Pois bem. As construções discursivas não surgem independentemente das circunstâncias históricas nas quais elas são geradas. E é por isso que a tentativa de “re-enquadrar” a luta pela democratização na perspectiva de que o direito à comunicação é um direito humano fundamental e se expressa, sobretudo, através da criação de um sistema público de comunicação igualmente independente do Estado e da iniciativa privada, pode mudar os rumos de como essa luta tem sido conduzida até agora.
É isso que o coletivo Intervozes está tentando fazer. A proposta conceitual de um direito à comunicação não é coisa nova. O novo é a retomada do conceito, apoiada numa articulação internacional, como foco principal da organização de movimentos e de propostas de ação e, além disso, vinculada à discussão concreta de um sistema público de comunicação.

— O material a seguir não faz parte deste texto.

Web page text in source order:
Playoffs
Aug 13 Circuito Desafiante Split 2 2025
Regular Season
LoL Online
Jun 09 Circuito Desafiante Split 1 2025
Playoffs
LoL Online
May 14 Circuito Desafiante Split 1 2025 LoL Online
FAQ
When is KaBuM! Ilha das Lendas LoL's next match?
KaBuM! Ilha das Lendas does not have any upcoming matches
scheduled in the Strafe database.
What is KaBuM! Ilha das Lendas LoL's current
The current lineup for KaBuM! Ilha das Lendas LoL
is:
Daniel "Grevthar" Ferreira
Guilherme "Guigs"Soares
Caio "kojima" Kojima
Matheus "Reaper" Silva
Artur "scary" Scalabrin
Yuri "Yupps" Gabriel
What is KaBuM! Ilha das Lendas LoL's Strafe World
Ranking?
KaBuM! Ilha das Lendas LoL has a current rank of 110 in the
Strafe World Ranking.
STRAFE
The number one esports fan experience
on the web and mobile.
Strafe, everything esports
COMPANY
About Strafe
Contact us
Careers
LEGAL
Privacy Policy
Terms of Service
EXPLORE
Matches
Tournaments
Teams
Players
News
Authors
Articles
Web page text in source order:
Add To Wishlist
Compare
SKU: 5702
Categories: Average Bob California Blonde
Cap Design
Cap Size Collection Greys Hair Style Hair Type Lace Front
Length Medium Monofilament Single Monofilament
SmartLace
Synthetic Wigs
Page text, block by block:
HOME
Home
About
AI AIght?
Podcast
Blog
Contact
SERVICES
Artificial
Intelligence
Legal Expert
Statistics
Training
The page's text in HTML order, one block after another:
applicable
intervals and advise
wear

É verdade que os obstáculos para sua articulação são inúmeros. Em primeiro lugar, o direito à comunicação não logrou ainda o status de direito positivado. Isso ainda não aconteceu nem mesmo em nível dos organismos multilaterais que têm a capacidade de provocar o reconhecimento internacional do conceito. Isso faz com que, simultaneamente à articulação política de ações específicas, se desenvolva também a luta pelo reconhecimento formal do direito. Em segundo lugar, há históricas e poderosas resistências ao conceito, exata-
mente pelo poder que ele teria de abarcar, sob suas asas, um imenso leque de reivindicações e bandeiras em relação à democratização da comunicação. O coletivo Intervozes está consciente dessas – e de outras – dificuldades, mas está disposto a ir em frente.

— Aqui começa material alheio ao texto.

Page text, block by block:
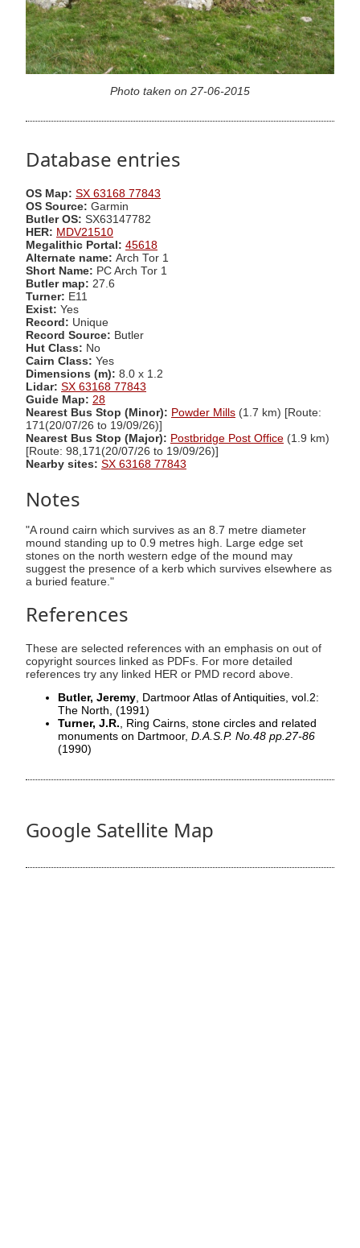
Photo taken on 27-06-2015
Database entries
OS Map: SX 63168 77843
OS Source: Garmin
Butler OS: SX63147782
HER: MDV21510
Megalithic Portal: 45618
Alternate name: Arch Tor 1
Short Name: PC Arch Tor 1
Butler map: 27.6
Turner: E11
Exist: Yes
Record: Unique
Record Source: Butler
Hut Class: No
Cairn Class: Yes
Dimensions (m): 8.0 x 1.2
Lidar: SX 63168 77843
Guide Map: 28
Nearest Bus Stop (Minor): Powder Mills (1.7 km) [Route:
171(20/07/26 to 19/09/26)]
Nearest Bus Stop (Major): Postbridge Post Office (1.9 km)
[Route: 98,171(20/07/26 to 19/09/26)]
Nearby sites: SX 63168 77843
Notes
"A round cairn which survives as an 8.7 metre diameter
mound standing up to 0.9 metres high. Large edge set
stones on the north western edge of the mound may
suggest the presence of a kerb which survives elsewhere as
a buried feature."
References
These are selected references with an emphasis on out of
copyright sources linked as PDFs. For more detailed
references try any linked HER or PMD record above.
Butler, Jeremy, Dartmoor Atlas of Antiquities, vol.2:
The North, (1991)
Turner, J.R., Ring Cairns, stone circles and related
monuments on Dartmoor, D.A.S.P. No.48 pp.27-86
(1990)
Google Satellite Map
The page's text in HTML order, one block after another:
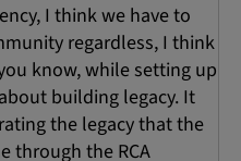
I think we have to
regardless, I think
know, while setting up
building legacy. It
the legacy that the
through the RCA

Nesses tempos em que assistimos a um esforço deliberado – e aparentemente bem sucedido – de reconstrução da memória nacional através da ótica parcial de grupos de mídia dominantes, a iniciativa do Intervozes adquire uma relevância fundamental, ao mesmo tempo em que consolida esse grupo de jovens comunicadores como ator imprescindível no cenário contemporâneo da luta permanente pela democracia das comunicações no Brasil.